**TASK PROMPT:** The required output is the lines below from the line containing "指定为一个参数。这种参数类型可以用在类、接口和方法的创建中， 分别称为泛 (6, 62, 351, 77)" to the line containing "理解Java垃圾回收如何工作，首先理解JVM的内存模型就非常重要。 Java的内存 (6, 294, 353, 308)", inclusive, retyped exactly. No other lines belong in it.
****************************************
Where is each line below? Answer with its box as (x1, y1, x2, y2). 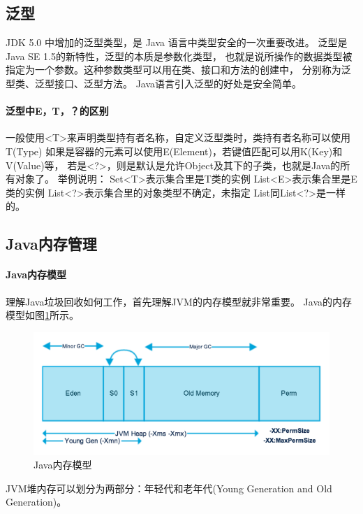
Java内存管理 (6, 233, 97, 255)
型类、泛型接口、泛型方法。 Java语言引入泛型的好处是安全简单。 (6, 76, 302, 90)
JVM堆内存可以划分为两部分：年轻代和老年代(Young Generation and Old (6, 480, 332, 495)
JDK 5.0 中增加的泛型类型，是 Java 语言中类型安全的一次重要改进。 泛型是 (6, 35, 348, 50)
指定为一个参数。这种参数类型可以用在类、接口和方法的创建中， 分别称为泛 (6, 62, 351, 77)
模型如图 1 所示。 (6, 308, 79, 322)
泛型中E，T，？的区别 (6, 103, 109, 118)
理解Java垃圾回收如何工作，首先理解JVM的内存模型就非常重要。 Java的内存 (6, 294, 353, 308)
****************************************
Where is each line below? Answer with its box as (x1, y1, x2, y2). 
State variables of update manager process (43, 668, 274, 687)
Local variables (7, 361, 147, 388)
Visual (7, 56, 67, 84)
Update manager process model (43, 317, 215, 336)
****************************************
**RESULT OF THE EXERCISE:**
指定为一个参数。这种参数类型可以用在类、接口和方法的创建中， 分别称为泛 (6, 62, 351, 77)
模型如图 1 所示。 (6, 308, 79, 322)
泛型中E，T，？的区别 (6, 103, 109, 118)
理解Java垃圾回收如何工作，首先理解JVM的内存模型就非常重要。 Java的内存 (6, 294, 353, 308)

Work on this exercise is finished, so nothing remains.